Records provided Block Start
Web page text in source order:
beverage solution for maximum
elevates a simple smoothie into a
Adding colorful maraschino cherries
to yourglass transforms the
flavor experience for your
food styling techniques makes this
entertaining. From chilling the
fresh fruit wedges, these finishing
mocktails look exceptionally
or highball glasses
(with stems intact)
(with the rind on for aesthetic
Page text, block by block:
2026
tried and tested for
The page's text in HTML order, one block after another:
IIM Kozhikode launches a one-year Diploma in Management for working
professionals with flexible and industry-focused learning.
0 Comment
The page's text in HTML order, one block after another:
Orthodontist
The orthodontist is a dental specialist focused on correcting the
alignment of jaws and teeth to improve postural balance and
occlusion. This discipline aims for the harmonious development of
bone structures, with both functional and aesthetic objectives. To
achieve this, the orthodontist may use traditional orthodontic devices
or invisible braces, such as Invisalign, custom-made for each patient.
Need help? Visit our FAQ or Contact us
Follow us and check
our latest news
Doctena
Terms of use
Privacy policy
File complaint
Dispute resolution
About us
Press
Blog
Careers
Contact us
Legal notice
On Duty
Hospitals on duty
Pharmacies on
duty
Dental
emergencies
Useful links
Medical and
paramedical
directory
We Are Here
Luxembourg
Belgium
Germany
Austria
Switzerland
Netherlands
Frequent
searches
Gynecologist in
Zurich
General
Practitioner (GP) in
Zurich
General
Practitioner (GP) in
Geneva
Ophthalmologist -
Records provided Block End
Records provided Block Start
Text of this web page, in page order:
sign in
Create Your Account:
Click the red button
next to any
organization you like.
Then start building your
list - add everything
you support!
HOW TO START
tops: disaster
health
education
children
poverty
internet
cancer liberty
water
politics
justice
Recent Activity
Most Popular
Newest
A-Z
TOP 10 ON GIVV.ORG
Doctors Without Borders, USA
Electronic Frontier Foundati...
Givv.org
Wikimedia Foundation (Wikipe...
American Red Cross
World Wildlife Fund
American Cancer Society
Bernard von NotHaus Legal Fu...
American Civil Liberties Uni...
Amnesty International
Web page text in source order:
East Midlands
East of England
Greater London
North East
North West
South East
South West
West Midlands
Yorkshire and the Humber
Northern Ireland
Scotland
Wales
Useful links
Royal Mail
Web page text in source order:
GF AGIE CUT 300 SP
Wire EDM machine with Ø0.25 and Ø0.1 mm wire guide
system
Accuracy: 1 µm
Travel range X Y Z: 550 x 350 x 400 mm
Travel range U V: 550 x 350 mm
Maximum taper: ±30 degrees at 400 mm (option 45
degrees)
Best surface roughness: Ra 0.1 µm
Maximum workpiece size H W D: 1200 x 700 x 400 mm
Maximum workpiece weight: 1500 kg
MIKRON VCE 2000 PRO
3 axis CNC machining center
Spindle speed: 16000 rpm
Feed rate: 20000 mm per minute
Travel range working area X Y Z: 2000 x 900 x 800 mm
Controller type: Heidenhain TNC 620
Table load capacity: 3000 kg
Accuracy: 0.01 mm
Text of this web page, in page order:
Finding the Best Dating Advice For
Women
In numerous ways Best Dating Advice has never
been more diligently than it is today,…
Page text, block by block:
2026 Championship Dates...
Records provided Block End
Records provided Block Start
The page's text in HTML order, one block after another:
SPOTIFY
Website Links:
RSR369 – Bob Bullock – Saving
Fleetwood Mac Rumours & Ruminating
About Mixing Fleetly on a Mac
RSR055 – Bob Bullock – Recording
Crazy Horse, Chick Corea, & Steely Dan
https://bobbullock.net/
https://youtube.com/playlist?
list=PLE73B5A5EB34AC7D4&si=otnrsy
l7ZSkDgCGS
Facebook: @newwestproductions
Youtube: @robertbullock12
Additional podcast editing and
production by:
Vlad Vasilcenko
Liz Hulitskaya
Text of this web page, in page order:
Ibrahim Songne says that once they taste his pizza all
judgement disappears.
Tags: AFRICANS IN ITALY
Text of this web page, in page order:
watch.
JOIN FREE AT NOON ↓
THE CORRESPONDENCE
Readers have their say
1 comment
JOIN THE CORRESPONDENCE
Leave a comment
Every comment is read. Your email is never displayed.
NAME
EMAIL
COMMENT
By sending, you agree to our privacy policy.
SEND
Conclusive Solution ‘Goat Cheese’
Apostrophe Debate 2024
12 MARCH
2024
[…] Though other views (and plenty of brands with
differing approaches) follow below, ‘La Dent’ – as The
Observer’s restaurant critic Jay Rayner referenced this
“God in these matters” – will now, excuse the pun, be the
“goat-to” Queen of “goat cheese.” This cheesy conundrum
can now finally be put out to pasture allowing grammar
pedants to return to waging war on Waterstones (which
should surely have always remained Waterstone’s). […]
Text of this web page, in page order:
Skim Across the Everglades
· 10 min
Records provided Block End
Prompt
Copy out each line of the listing that holds the word "Advice".

Result for this exercise
Finding the Best Dating Advice For
In numerous ways Best Dating Advice has never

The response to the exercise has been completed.